INPUT MATERIAL START

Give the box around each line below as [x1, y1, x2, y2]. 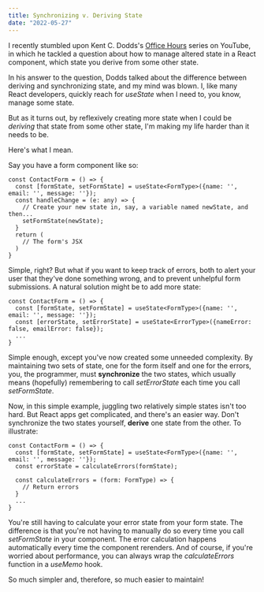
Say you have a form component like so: [8, 160, 139, 169]
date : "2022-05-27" [8, 19, 73, 27]
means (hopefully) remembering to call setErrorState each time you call [8, 378, 240, 387]
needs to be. [8, 129, 50, 139]
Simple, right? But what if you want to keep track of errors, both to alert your [8, 265, 256, 274]
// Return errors [22, 482, 80, 491]
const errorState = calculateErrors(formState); [15, 462, 178, 470]
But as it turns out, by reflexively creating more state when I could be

INPUT MATERIAL END

## TASK INSTRUCTIONS
Please print exactly the lines from the one containing "Simple, right? But" through the last line of the material.

## REPLY TO THE EXERCISE
Simple, right? But what if you want to keep track of errors, both to alert your [8, 265, 256, 274]
// Return errors [22, 482, 80, 491]
const errorState = calculateErrors(formState); [15, 462, 178, 470]
But as it turns out, by reflexively creating more state when I could be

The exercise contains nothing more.